Which ports are beeing scanned? 80 (http), 23(ahhhhhh telnet.......), etc...

----------

## bunder

 *Quote:*   

> I have firewalled the system according to the home router howto, which allows incoming packets for ssh, but I notice the rule doesn't specify a port. 

 

source or destination?  the source port will always be random.  the destination port (on your side) will always be tcp/22, or your alternatively-chosen port.

cheers

----------

## krinn

emerge -s denyhosts fail2ban

and

echo "ALL: ALL" >> /etc/hosts.deny

echo "cupsd: LOCAL (yourlocalnetwork as 192.168.1.*)" >> /etc/hosts.allow (limit cupsd usage to your local network)
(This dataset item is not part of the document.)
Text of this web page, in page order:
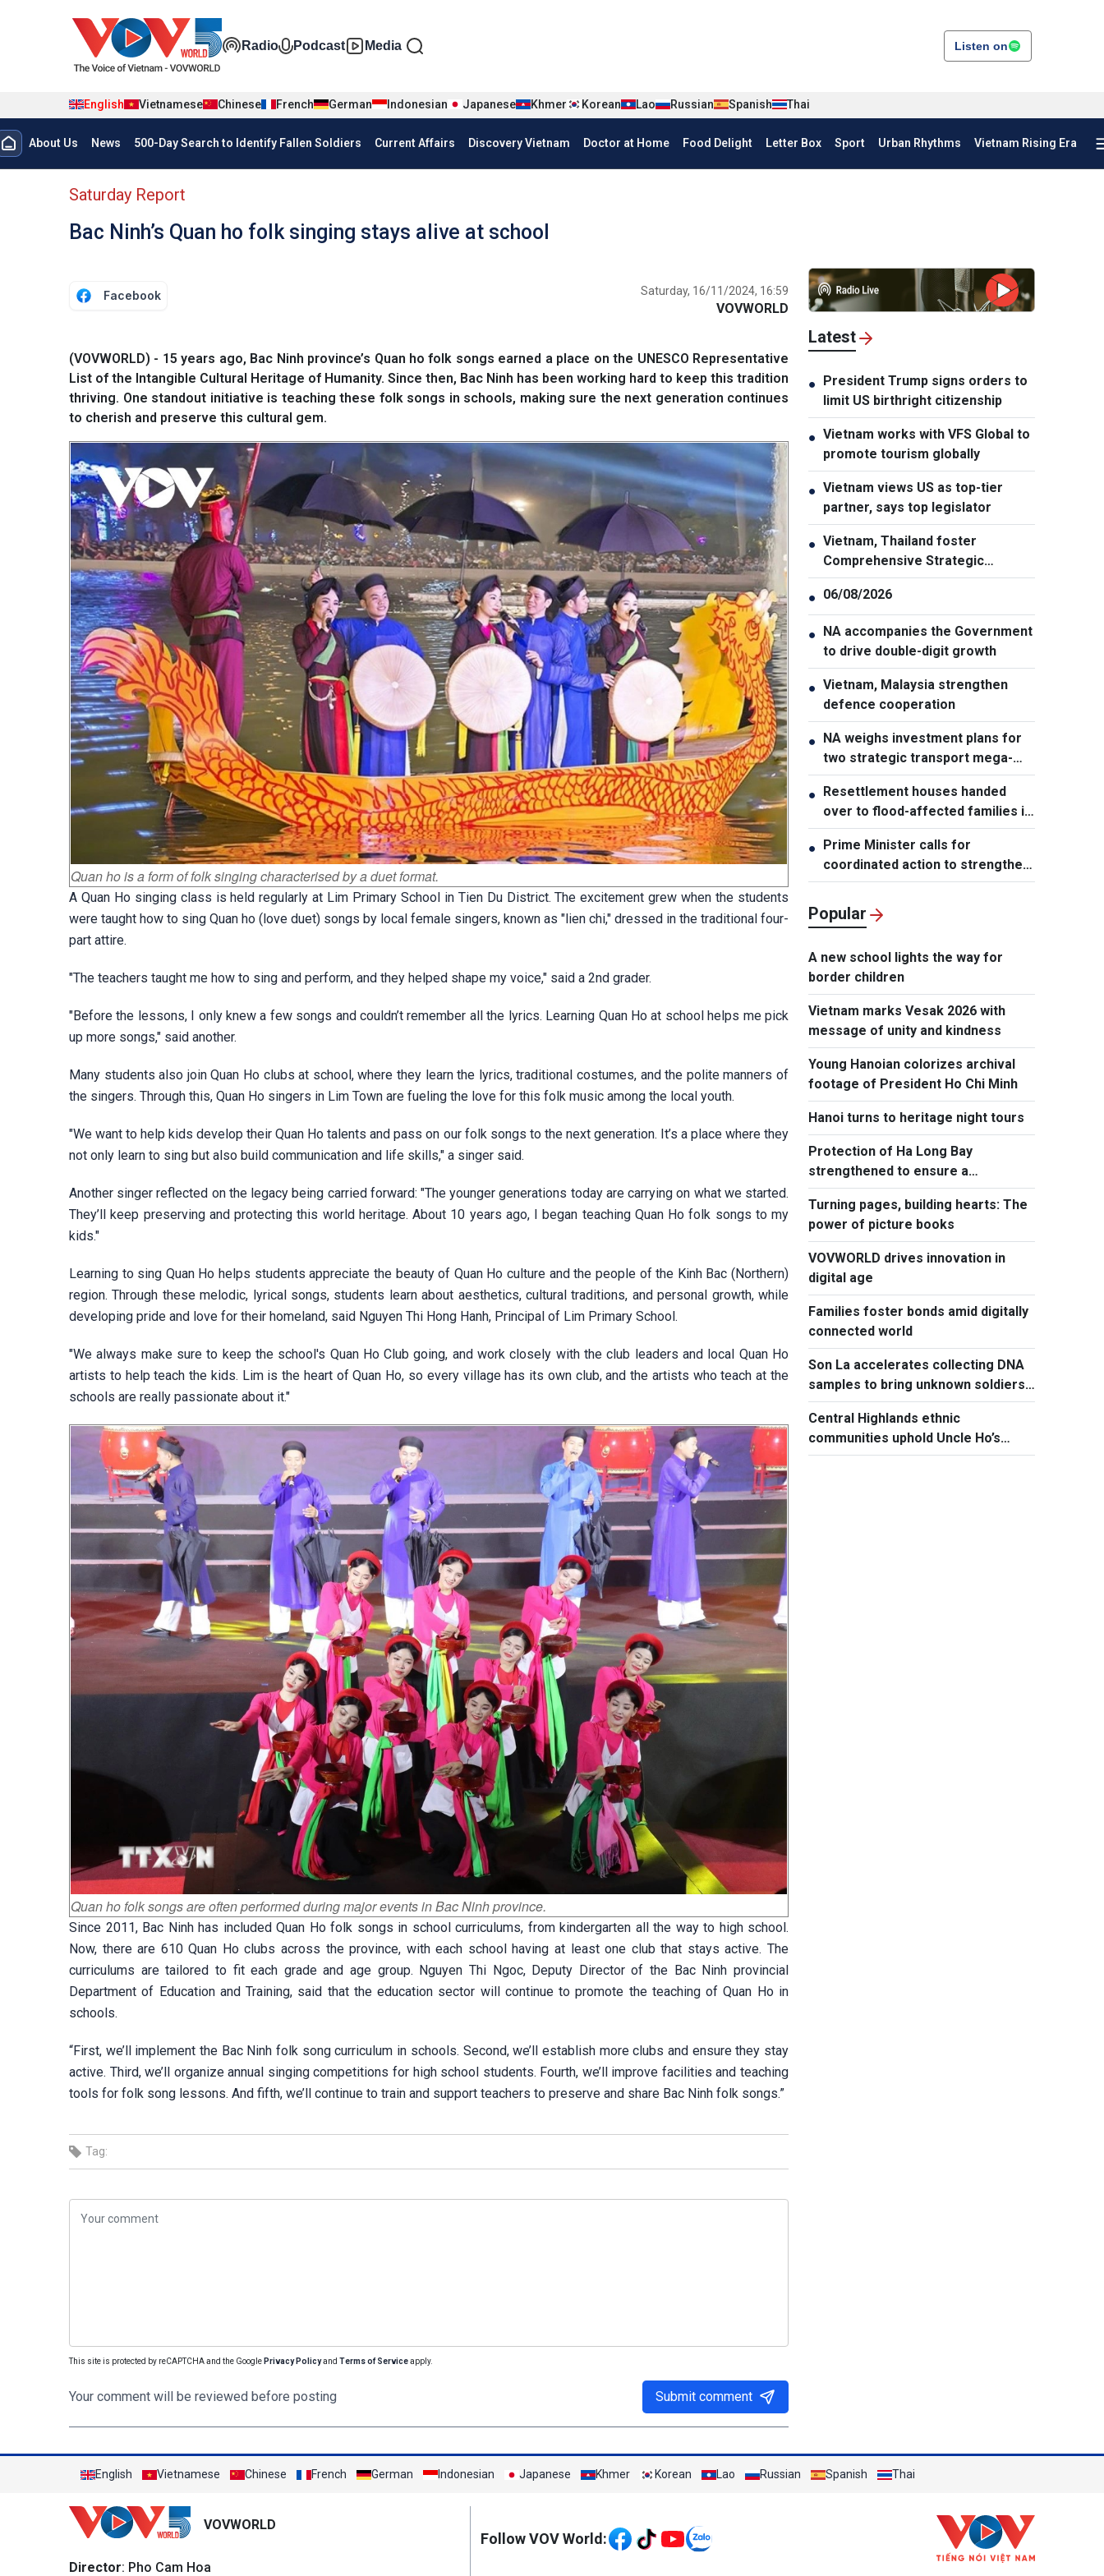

portmap: LOCAL 192.168.1.* except 192.168.1.10 (allow local network to use portmap, but not 192.168.1.10)

...

root is weak imo because the account is already known, but as bots suppose root have a strong password, they prefer try to find a valid user and find its password (with in mind of cause, a user might have a weak password).

On a big server, chance to find "cat" as root password are small (lol yes this might exist), but chances that in that server you'll find a user called "fred" with a password as weak as "cat" seems better.

----------

## bunder

fail2ban doesn't work anymore as most of these ssh/ftp bots are now using distributed methods, ala botnets.   :Rolling Eyes: 

----------

## outermeasure

Well, use public key authentication and stop allowing password authentication.  Then the only trouble those attacker can do using ssh is possibly (D)DoS'ing your machine by trying so hard at attempting password logins that won't be accepted...

----------

## cach0rr0

IMHO any host attempting an ssh login as root should be blocked 

the bot activity has been nuts as of late, so this is unfortunately something ive had to implement myself, and would suggest here as well.

----------